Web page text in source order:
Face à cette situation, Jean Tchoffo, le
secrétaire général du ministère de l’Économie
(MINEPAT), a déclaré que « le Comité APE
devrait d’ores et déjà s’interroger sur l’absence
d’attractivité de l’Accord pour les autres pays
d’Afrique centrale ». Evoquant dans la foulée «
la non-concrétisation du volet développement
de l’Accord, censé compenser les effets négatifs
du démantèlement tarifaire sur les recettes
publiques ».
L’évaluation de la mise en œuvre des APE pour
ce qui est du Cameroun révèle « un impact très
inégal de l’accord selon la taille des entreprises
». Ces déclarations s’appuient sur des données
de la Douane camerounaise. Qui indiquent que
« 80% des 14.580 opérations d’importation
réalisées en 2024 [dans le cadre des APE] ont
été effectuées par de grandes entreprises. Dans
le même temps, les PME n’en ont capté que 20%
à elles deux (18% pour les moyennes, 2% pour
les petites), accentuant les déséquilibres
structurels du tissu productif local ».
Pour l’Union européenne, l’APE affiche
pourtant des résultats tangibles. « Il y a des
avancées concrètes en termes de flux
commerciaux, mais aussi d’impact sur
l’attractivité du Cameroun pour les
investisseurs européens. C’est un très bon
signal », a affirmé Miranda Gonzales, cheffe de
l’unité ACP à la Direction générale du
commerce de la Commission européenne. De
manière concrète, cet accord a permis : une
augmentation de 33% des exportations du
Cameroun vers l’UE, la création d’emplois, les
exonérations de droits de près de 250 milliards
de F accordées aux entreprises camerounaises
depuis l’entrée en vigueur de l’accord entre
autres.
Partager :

▶ [Your objective]
After locating the line with "secrétaire général du ministère de l’Économie" in the material above, return it and each line after it exactly, ending at the line with "ce qui est du".

▶ [Solution]
secrétaire général du ministère de l’Économie
(MINEPAT), a déclaré que « le Comité APE
devrait d’ores et déjà s’interroger sur l’absence
d’attractivité de l’Accord pour les autres pays
d’Afrique centrale ». Evoquant dans la foulée «
la non-concrétisation du volet développement
de l’Accord, censé compenser les effets négatifs
du démantèlement tarifaire sur les recettes
publiques ».
L’évaluation de la mise en œuvre des APE pour
ce qui est du Cameroun révèle « un impact très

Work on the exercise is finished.